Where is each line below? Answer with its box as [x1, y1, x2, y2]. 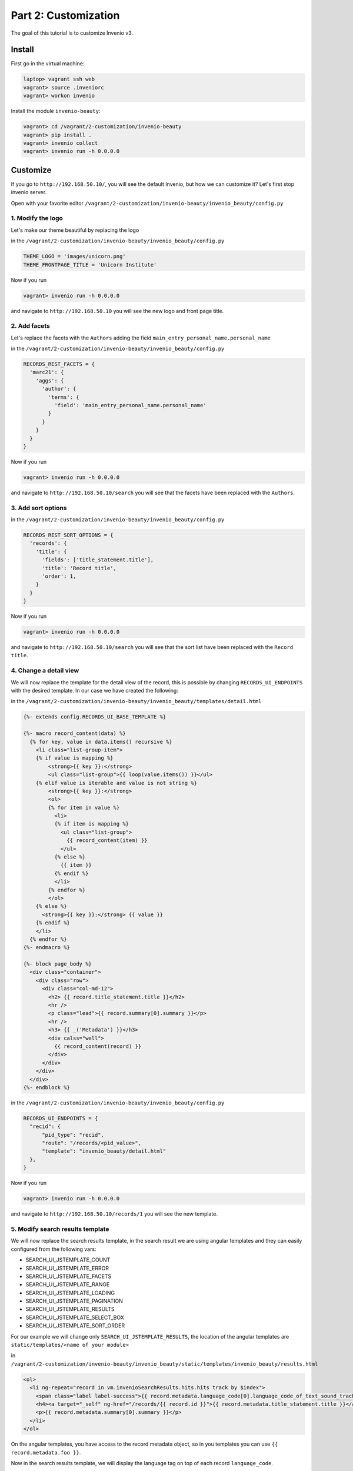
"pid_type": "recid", [42, 1131, 104, 1138]
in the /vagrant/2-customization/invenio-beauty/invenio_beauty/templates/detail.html [11, 698, 262, 705]
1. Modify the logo [11, 214, 63, 222]
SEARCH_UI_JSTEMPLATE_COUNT [25, 1256, 111, 1263]
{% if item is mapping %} [54, 821, 129, 827]
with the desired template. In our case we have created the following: [11, 687, 179, 694]
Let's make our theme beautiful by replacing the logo [11, 227, 139, 234]
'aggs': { [35, 377, 64, 384]
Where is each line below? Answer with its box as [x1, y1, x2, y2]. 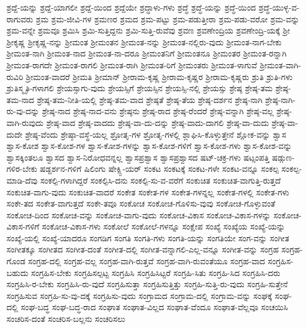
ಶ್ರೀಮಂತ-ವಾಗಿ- [259, 58, 301, 71]
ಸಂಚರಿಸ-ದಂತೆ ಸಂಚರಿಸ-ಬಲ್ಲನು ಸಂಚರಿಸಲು [6, 313, 125, 325]
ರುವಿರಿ [6, 70, 24, 82]
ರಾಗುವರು [6, 12, 34, 25]
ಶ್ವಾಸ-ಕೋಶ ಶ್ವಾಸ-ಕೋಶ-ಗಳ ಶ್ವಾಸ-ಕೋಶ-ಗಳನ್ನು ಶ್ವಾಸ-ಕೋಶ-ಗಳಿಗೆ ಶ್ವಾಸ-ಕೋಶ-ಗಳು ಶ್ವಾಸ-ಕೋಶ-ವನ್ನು [6, 139, 292, 152]
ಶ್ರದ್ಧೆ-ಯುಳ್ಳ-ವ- [258, 1, 300, 13]
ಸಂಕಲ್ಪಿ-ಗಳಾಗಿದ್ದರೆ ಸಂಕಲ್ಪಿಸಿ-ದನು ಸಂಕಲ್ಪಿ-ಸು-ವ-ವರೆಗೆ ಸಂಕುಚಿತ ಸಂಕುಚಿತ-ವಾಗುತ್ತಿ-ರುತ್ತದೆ [40, 174, 281, 186]
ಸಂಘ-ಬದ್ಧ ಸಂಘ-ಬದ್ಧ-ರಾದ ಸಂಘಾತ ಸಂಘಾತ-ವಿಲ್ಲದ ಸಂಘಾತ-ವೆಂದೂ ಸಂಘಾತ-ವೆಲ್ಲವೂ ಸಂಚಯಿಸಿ [21, 301, 288, 313]
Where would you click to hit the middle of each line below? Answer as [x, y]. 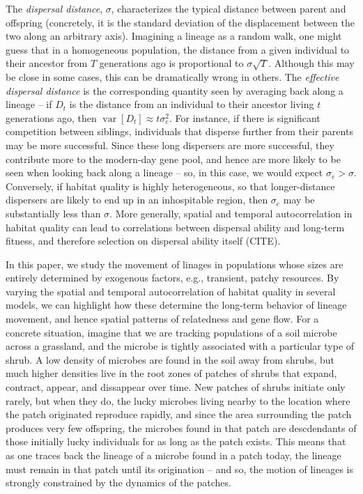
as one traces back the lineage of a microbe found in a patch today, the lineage [173, 455]
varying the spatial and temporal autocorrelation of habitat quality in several [171, 291]
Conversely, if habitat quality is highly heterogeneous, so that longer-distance [170, 186]
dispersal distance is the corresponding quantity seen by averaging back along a [175, 90]
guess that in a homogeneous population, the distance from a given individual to [178, 49]
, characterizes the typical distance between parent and [229, 8]
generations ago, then [51, 117]
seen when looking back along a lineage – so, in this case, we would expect [164, 172]
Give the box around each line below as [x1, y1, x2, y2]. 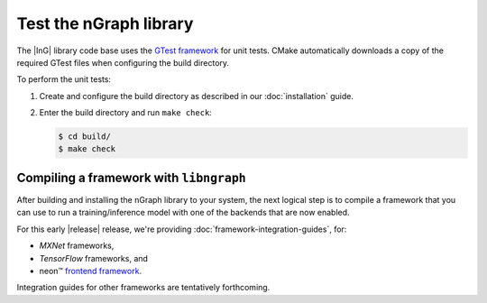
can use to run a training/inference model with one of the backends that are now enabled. [16, 207, 351, 218]
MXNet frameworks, [39, 240, 115, 252]
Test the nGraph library [16, 14, 194, 33]
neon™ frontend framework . [39, 265, 142, 276]
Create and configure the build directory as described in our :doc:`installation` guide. [39, 90, 354, 101]
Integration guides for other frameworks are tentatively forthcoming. [16, 282, 271, 293]
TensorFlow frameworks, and [39, 252, 149, 263]
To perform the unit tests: [16, 74, 112, 85]
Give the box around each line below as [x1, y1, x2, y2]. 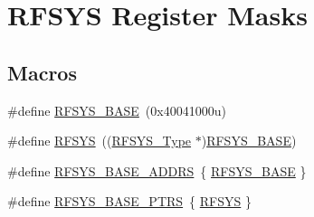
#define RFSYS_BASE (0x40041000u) [7, 100, 226, 119]
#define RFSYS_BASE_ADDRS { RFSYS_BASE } [7, 161, 307, 180]
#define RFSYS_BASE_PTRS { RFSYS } [7, 192, 252, 211]
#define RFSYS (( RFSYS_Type [7, 131, 192, 150]
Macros [7, 58, 77, 86]
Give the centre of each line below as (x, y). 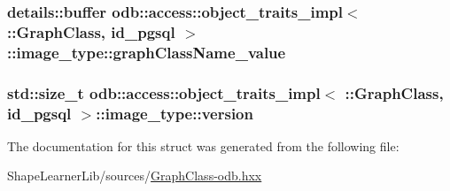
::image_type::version (175, 113)
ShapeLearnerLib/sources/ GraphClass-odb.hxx (135, 176)
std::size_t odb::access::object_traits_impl (164, 92)
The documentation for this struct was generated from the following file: (203, 145)
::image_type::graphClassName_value (147, 52)
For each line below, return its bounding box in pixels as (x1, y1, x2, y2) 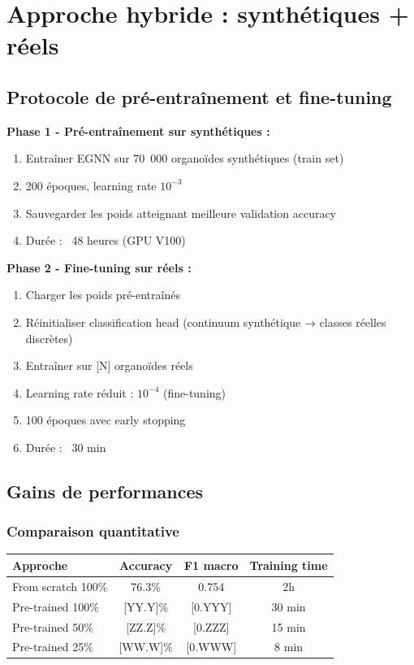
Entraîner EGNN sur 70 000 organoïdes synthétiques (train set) (25, 150, 344, 167)
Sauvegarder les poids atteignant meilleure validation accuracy (25, 204, 337, 221)
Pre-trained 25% (12, 638, 93, 655)
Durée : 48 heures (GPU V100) (25, 232, 186, 249)
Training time (249, 556, 328, 573)
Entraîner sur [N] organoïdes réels (25, 357, 193, 374)
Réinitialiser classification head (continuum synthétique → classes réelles (25, 313, 386, 330)
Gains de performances (6, 478, 204, 503)
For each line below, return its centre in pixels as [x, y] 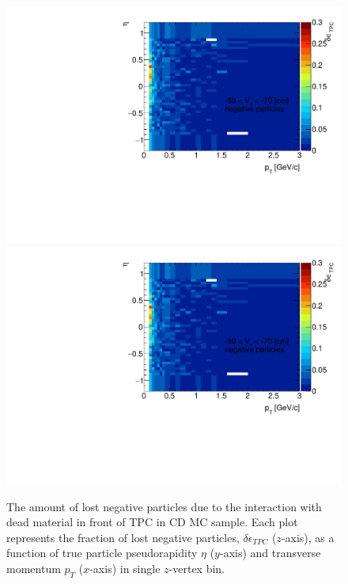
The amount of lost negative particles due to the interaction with [164, 506]
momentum [34, 568]
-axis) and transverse [270, 553]
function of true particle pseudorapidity [102, 553]
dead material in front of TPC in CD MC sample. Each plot [152, 522]
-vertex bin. [197, 568]
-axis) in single [125, 568]
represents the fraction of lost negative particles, [123, 537]
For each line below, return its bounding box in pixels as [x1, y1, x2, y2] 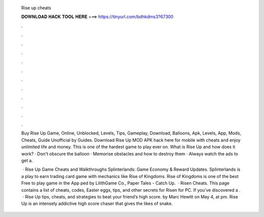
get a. [21, 158, 33, 163]
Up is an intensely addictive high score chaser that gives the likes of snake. [21, 200, 173, 207]
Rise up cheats [21, 5, 51, 11]
- - - -
TASK PROMPT: Track down every line in the entries that includes the string "negative", and copy it.

SOLUTION BELOW:
The amount of lost negative particles due to the interaction with [164, 506]
represents the fraction of lost negative particles, [123, 537]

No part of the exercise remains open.